START DATA RECORDS

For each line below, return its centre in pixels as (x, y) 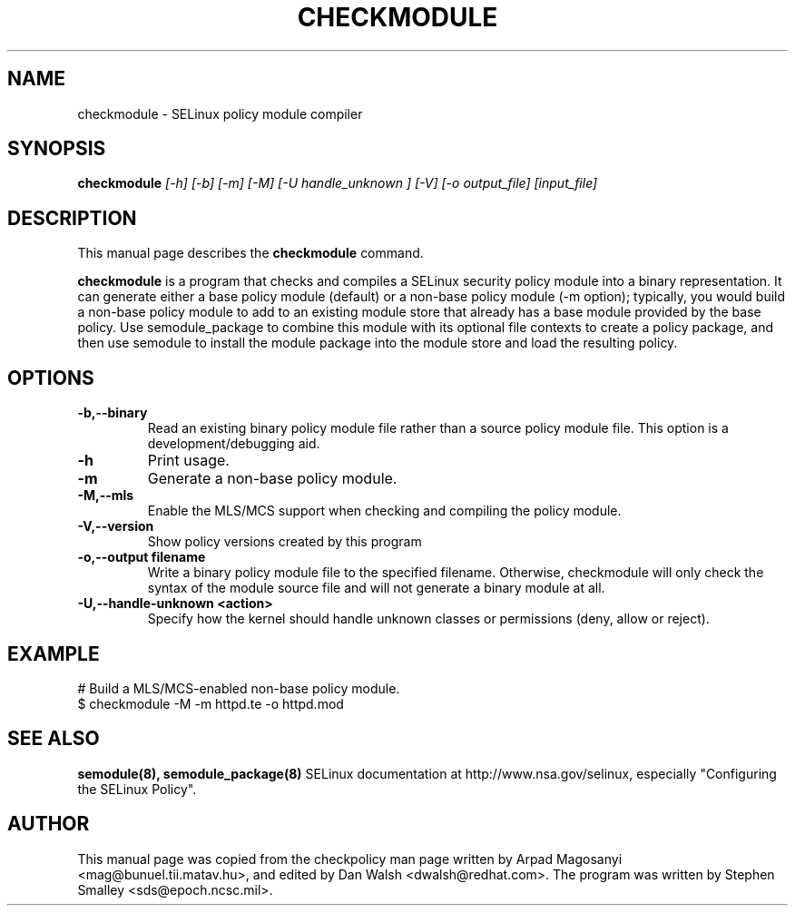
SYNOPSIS (57, 149)
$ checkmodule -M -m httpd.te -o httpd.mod (211, 703)
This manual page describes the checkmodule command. (250, 253)
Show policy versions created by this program (285, 542)
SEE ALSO (54, 739)
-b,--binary (113, 413)
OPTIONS (51, 378)
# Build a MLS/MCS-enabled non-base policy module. (239, 688)
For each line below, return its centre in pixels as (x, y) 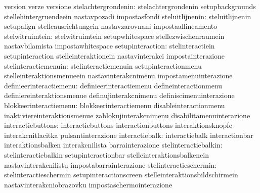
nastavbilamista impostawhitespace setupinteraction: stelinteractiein (110, 46)
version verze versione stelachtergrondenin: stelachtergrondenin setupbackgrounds (130, 6)
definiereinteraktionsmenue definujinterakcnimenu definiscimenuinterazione (119, 95)
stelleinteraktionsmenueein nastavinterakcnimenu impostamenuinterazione (118, 76)
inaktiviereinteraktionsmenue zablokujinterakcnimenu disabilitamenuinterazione (127, 115)
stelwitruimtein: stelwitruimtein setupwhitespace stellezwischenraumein (114, 36)
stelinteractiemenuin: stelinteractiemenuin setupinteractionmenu (103, 65)
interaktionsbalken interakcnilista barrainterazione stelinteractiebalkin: (113, 145)
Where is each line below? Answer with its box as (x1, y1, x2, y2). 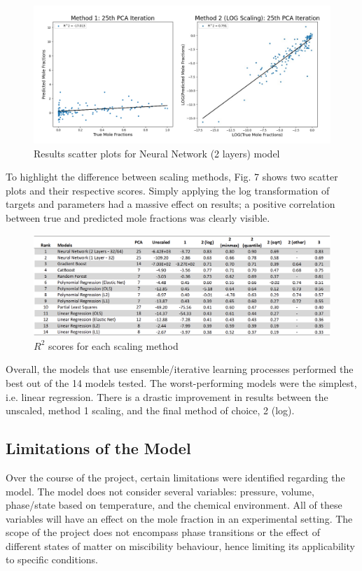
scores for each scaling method (48, 338, 179, 353)
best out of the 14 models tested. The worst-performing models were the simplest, (6, 375, 357, 390)
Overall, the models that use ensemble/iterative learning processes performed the (6, 362, 354, 376)
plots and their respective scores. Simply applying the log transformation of (6, 183, 330, 197)
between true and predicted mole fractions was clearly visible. (6, 211, 270, 225)
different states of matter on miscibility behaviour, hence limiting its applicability (6, 538, 355, 553)
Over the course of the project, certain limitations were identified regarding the (6, 470, 345, 484)
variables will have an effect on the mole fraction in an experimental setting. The (6, 511, 353, 526)
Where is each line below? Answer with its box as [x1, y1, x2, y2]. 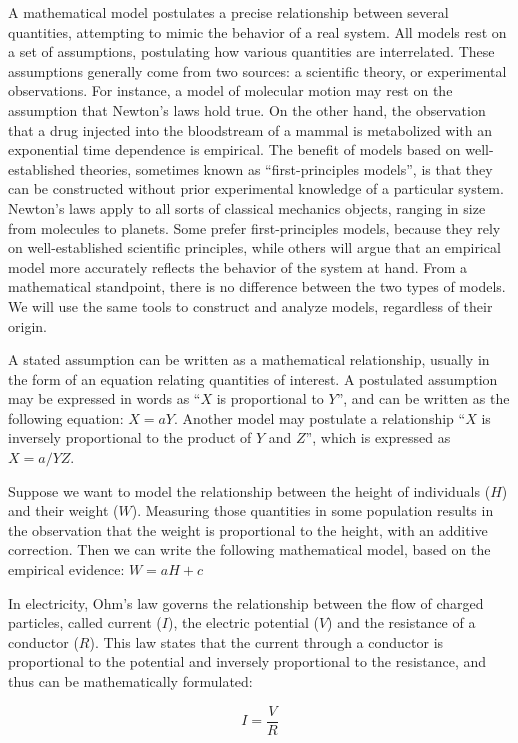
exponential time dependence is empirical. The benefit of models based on [8, 139, 461, 160]
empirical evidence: [8, 559, 125, 580]
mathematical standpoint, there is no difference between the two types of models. [8, 276, 506, 297]
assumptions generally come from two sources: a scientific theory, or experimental [8, 60, 507, 81]
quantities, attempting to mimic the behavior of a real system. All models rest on [8, 21, 507, 42]
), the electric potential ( [167, 612, 319, 633]
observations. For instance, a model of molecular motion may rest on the [8, 80, 453, 101]
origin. [8, 315, 47, 336]
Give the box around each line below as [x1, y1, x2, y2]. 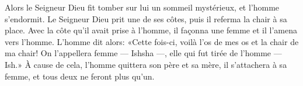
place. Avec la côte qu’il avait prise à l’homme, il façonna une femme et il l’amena [5, 24, 297, 36]
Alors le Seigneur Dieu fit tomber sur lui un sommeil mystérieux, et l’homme [5, 1, 280, 13]
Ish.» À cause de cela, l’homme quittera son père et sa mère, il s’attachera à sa [5, 58, 287, 70]
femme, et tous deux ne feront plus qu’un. [5, 70, 155, 82]
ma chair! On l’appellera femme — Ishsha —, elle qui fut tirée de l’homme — [5, 47, 282, 59]
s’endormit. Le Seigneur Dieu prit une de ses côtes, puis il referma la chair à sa [5, 12, 287, 25]
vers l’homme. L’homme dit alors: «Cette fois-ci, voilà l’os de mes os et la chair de [5, 35, 299, 47]
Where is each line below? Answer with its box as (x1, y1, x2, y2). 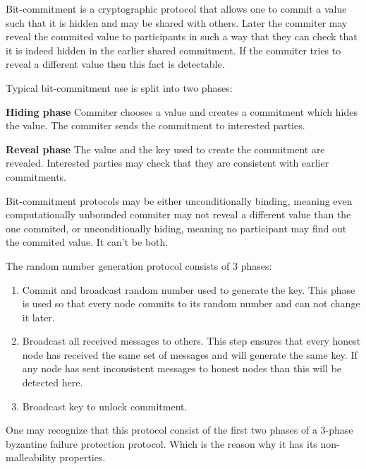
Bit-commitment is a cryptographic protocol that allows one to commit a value (6, 1, 347, 16)
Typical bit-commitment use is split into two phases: (6, 80, 233, 95)
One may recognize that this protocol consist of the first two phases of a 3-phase (6, 422, 353, 437)
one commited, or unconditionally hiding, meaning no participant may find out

END DATA RECORDS

» THE PROBLEM: Beginning with the line that contains "Typical bit-commitment use", return every line through the end of the data above, exactly as written.

» FINAL ANSWER:
Typical bit-commitment use is split into two phases: (6, 80, 233, 95)
One may recognize that this protocol consist of the first two phases of a 3-phase (6, 422, 353, 437)
one commited, or unconditionally hiding, meaning no participant may find out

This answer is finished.